How to Use AITrip ADXL335 GY-61: Examples, Pinouts, and Specs

The AITrip ADXL335 GY-61 is a small, thin, low-power, complete 3-axis accelerometer with signal-conditioned voltage outputs. It measures acceleration with a minimum full-scale range of ±3g. It can measure both dynamic acceleration (e.g., vibration) and static acceleration (e.g., gravity).

• Tilt sensing in handheld devices
• Motion detection in security systems
• Vibration monitoring in industrial equipment
• Activity monitoring in wearable electronics
• Game controller input

• Power Supply: 1.8V - 3.6V DC
• Sensitivity: Typically 300 mV/g at 3V
• Measurement Range: ±3g
• Bandwidth: 0.5 Hz to 1600 Hz
• Operating Temperature: -40°C to +85°C

1. Connect the VCC pin to a power supply within the range of 1.8V to 3.6V.
2. Connect the GND pin to the ground of the power supply.
3. Connect the X-OUT, Y-OUT, and Z-OUT pins to the analog input pins of a microcontroller, such as an Arduino UNO, to read the acceleration values.

• Ensure that the power supply voltage does not exceed 3.6V to prevent damage.
• Use capacitors for noise reduction if the application is sensitive to noise.
• Calibrate the sensor for accurate measurements by determining the zero-g offset and sensitivity.
• Avoid physical shock and vibration during operation as it may affect the readings.

// Include the Arduino core library
#include <Arduino.h>

// Define the analog pins connected to the accelerometer
const int xPin = A0;
const int yPin = A1;
const int zPin = A2;

void setup() {
  // Initialize serial communication at 9600 baud rate
  Serial.begin(9600);
}

void loop() {
  // Read the raw values from the accelerometer
  int xRaw = analogRead(xPin);
  int yRaw = analogRead(yPin);
  int zRaw = analogRead(zPin);

  // Convert the raw values to 'g' values
  float xG = (xRaw - 338.0) / 100.0; // Replace 338.0 with your calibrated zero-g value
  float yG = (yRaw - 338.0) / 100.0; // Replace 338.0 with your calibrated zero-g value
  float zG = (zRaw - 338.0) / 100.0; // Replace 338.0 with your calibrated zero-g value

  // Print the acceleration 'g' values to the Serial Monitor
  Serial.print("X: ");
  Serial.print(xG);
  Serial.print("g, Y: ");
  Serial.print(yG);
  Serial.print("g, Z: ");
  Serial.print(zG);
  Serial.println("g");

  // Delay for a bit to avoid spamming the Serial Monitor
  delay(100);
}

• The analogRead function is used to read the voltage output from the accelerometer.
• The raw values are then converted to 'g' values using calibration data.
• The Serial.print statements output the acceleration values to the Serial Monitor.
• The delay function is used to slow down the loop for readability.

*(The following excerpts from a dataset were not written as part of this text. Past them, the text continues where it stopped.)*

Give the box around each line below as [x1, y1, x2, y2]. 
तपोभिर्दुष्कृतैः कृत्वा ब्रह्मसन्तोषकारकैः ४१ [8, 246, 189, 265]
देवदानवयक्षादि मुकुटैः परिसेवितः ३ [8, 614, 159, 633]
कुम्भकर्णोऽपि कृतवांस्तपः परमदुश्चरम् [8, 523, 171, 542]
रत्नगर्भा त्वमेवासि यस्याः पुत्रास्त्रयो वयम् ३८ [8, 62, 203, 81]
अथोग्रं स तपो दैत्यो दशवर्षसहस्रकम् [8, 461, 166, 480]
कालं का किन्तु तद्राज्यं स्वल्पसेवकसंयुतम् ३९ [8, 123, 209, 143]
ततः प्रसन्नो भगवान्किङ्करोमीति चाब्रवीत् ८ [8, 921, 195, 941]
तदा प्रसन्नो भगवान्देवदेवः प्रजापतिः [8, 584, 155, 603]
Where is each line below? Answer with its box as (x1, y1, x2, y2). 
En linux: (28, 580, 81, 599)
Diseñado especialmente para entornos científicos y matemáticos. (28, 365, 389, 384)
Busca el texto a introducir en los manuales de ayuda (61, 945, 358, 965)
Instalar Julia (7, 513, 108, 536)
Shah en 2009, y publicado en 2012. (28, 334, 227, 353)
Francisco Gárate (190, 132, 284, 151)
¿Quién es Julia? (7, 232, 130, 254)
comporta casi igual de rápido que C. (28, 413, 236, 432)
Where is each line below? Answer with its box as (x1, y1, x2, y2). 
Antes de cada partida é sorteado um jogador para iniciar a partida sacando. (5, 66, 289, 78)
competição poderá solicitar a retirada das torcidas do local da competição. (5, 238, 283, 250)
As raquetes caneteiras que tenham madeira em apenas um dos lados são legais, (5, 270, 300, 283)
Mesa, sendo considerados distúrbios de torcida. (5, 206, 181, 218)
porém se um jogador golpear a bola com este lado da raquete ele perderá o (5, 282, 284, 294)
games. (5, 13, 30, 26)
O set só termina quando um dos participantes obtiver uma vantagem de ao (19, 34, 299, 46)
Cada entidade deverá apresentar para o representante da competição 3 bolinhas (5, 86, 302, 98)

• Inaccurate Readings: Ensure that the sensor is properly calibrated. Check for any mechanical stress or temperature variations that might affect the sensor.
• No Readings: Verify that the sensor is correctly powered and that all connections are secure. Check the microcontroller's analog pins for proper functionality.

• Calibration: Perform a calibration routine at startup to account for zero-g offset and sensitivity.
• Connection Issues: Use a multimeter to check for continuity and correct voltage levels at the sensor's pins.
• Code Debugging: Add serial print statements to debug the code and ensure that the sensor values are being read correctly.

• Q: Can the ADXL335 measure rotation?

  • A: No, the ADXL335 is an accelerometer and can only measure linear acceleration.

• Q: What is the sensitivity of the sensor?

  • A: The sensitivity is typically 300 mV/g at 3V supply voltage.

• Q: How do I convert the analog readings to 'g' values?

  • A: You need to subtract the zero-g offset from the raw reading and then divide by the sensitivity.

Remember to always handle electronic components with care and follow proper ESD safety procedures.